Week 17 – Pre Calc 11

This week in Pre Calc 11 we learned how to use the Sine and Cosine laws and when to use them. We learned that the Sine Law is used to determine a side or an angle of a triangle in which you couldn’t use SOH CAH TOA, a non-right triangle. Sine Law has two versions of the formula, one is used to find a missing angle and the reciprocal of the formula is used to find a missing side. The formula to find an angle is: \frac{sinA}{a}=\frac{sinB}{b}=\frac{sinC}{c}. The formula to find a missing side is: \frac{a}{sinA}=\frac{b}{sinB}=\frac{c}{sinC}. To know which of the two formuals to use, we must remember that the variable must be in the numerator.

For example: Determine the measure of angle C.
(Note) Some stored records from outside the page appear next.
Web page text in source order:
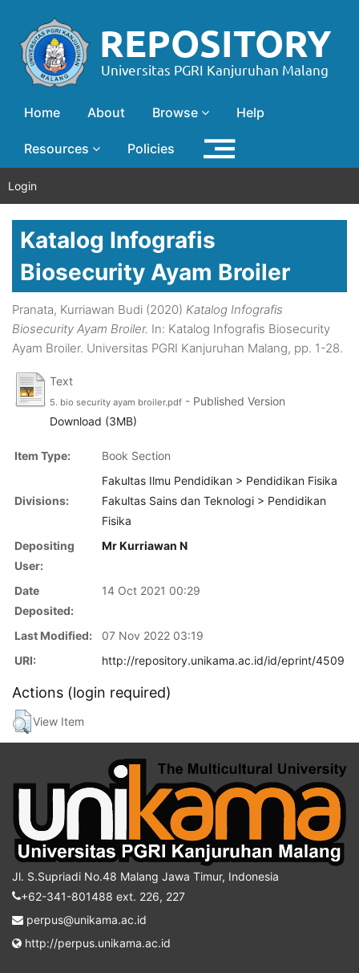
Home About Browse Help
Resources Policies
Login
Katalog Infografis
Biosecurity Ayam Broiler
Pranata, Kurriawan Budi (2020) Katalog Infografis
Biosecurity Ayam Broiler. In: Katalog Infografis Biosecurity
Ayam Broiler. Universitas PGRI Kanjuruhan Malang, pp. 1-28.
Text
5. bio security ayam broiler.pdf - Published Version
Download (3MB)
Item Type: Book Section
Divisions:
Fakultas Ilmu Pendidikan > Pendidikan Fisika
Fakultas Sains dan Teknologi > Pendidikan
Fisika
Depositing
User:
Mr Kurriawan N
Date
Deposited:
14 Oct 2021 00:29
Last Modified:
07 Nov 2022 03:19
URI:
http://repository.unikama.ac.id/id/eprint/4509
Actions (login required)
View Item
Jl. S.Supriadi No.48 Malang Jawa Timur, Indonesia
+62-341-801488 ext. 226, 227
perpus@unikama.ac.id
http://perpus.unikama.ac.id

First we must use the formula with the angles in the numerator to be able to determine angle C: \frac{sinA}{a}=\frac{sin50}{7}=\frac{sinC}{9}. Next we must eliminate the portion of the formula that does not give us any useful information: \frac{sin50}{7}=\frac{sinC}{9}. Once we have our equation, we can finish solving for angle C: \frac{9(sin50)}{7}=sinC. This can be simplified to: 80=sinC. Next we must do the inverse sine of 80 degrees to solve for angle C. Our final answer will be: C=100.

The Cosine Law is used when you need to find a third side of a triangle, when the angle opposite to the side is given you are able to use the Cosine formula: a^2=b^2=c^2-2bc cosA, to determine the length of the third side. We can rearrange the formula to solve for any variable, however the variable that is written on the left side of the equal side and the cosine variable must remain the same variable. Solving for a side using the Cosine Law formula is fairly straight forward, the first step is to input the information that we were given, into the formula. From there, we must solve the equation and finally square root both sides to find the final answer. We also learned that there is a second version of the Cosine Law formula that is used to determine a missing angle in a triangle: cosA=\frac{b^2+c^2-a^2}{2bc}.